No trajeto, ela ficou em silêncio, olhando pela janela. Eu observava, discretamente, o modo como os dedos dela apertavam a pasta como se tivesse medo de perdê-la.

No hospital, recusou atendimento completo, aceitando apenas limpar o corte superficial no braço e da testa. Enquanto esperávamos, sentei-me ao lado dela.

— Me desculpe eu nem perguntei seu nome.

— Camila. — Ela respondeu sem olhar para mim.

— Só Camila?

— Só Camila.

— Eu sou Leonardo Ferraz.

O silêncio voltou, mas não era desconfortável. Era o tipo de silêncio que me fazia querer entender quem ela era e o que fazia sozinha em um beco escuro com documentos nas mãos.

Mais tarde, deixei-a no endereço que ela indicou — uma pensão simples, em um bairro antigo da cidade.

Quando o carro parou, ela hesitou antes de sair.

— Obrigada… por tudo. — disse, finalmente.

— Não precisa agradecer. — Inclinei o corpo levemente. — Mas eu quero entender uma coisa. O que fazia ali sozinha, àquela hora?

Ela suspirou.

— Passei o dia procurando um emprego. 

Fiquei em silêncio. Ela se virou para mim e completou:

— Sou formada em administração. Trabalhava como garçonete em um restaurante, mas perdi o emprego há três meses por causa de uma confusão que meu irmão arrumou. Agora estou tentando recomeçar.

— O que ele fez?

— Ele é viciado e agora está devendo muito aos caras errados. Quando esses caras descobriram onde eu trabalhava, foram lá e assaltaram o lugar.

— Mas a culpa não foi sua.

— Agora meu irmão está sumido e os caras estão me cobrando pelas dívidas dele.
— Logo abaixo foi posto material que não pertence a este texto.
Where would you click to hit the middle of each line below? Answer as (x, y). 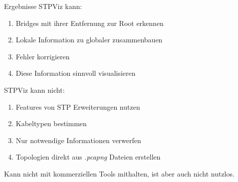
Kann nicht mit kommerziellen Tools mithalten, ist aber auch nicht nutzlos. (119, 173)
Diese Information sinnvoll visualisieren (76, 73)
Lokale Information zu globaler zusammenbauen (89, 40)
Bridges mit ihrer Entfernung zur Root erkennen (90, 23)
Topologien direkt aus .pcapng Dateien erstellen (88, 157)
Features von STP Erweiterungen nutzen (78, 106)
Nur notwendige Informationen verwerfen (78, 140)
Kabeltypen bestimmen (51, 123)
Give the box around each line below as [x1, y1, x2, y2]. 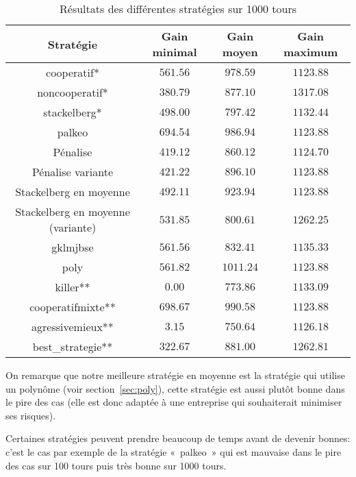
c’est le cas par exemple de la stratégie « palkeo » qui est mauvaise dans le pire [5, 444, 342, 458]
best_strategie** [32, 339, 113, 354]
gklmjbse [51, 239, 94, 255]
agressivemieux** [31, 319, 114, 334]
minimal [152, 44, 197, 60]
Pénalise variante [31, 164, 114, 180]
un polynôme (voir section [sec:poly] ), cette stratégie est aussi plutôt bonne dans [5, 381, 345, 395]
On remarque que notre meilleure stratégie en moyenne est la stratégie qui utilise [5, 368, 345, 382]
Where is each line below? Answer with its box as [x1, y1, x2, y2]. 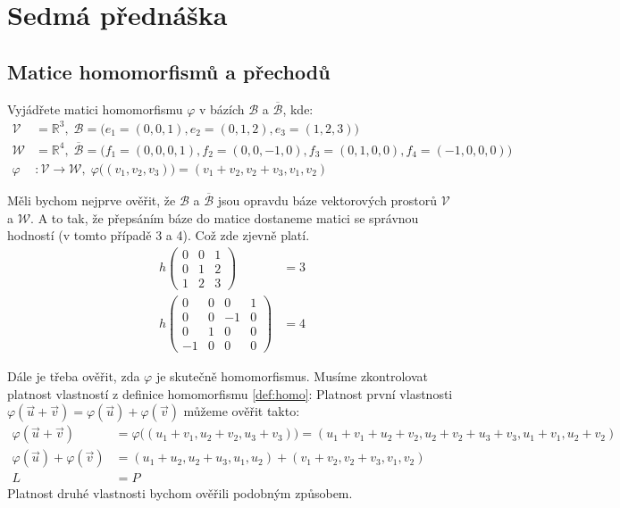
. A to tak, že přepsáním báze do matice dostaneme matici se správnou [30, 208, 419, 227]
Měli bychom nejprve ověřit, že [7, 190, 176, 209]
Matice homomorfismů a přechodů [7, 57, 331, 85]
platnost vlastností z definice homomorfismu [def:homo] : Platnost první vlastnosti [7, 384, 453, 403]
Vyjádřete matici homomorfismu [7, 99, 183, 118]
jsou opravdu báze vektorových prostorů [217, 190, 438, 209]
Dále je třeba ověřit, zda [7, 367, 140, 386]
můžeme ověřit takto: [183, 402, 300, 421]
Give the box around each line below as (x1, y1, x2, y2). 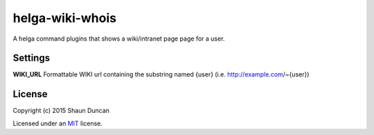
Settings (12, 52, 51, 64)
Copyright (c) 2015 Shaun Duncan (12, 107, 110, 115)
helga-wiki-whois (12, 10, 117, 25)
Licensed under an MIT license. (12, 119, 103, 127)
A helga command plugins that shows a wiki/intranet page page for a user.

Antes que eu pensasse, a pergunta escapou:

— Você já ouviu falar nos processos de gestação assistida?

Ela franziu a testa.

— Um pouco. Por quê?

Olhei para ela com atenção. A pele clara, os olhos determinados, o tom prático da voz. Havia força ali. E algo mais. Algo que eu não conseguia nomear.

— Porque talvez eu tenha uma proposta para você — disse, finalmente.

Ela piscou, desconfiada.

— Que tipo de proposta?

— Um acordo — respondi. — Um contrato. Nada ilegal. Mas incomum.

Ela riu, cética.

— Isso soa péssimo.

— Talvez. — Inclinei a cabeça. — Mas paga muito bem e poderia melhorar sua vida.

Por um momento, pensei que ela me mandaria embora, mas em vez disso, ela cruzou os braços, curiosa.

— Está falando sério?

Assenti.

— Totalmente.

Ela ficou em silêncio por alguns segundos, estudando meu rosto como se tentasse decifrar minhas intenções. Então respondeu:

— Tudo bem. Me conte mais… senhor Ferraz.

O modo como ela disse meu nome me arrepiou, não de forma agradável, mas como quem tem a ousadia de não se intimidar. E ali, sentado dentro do carro, com o som da chuva e o cheiro de noite molhada no ar, eu soube que nada, absolutamente nada, sairia como planejado.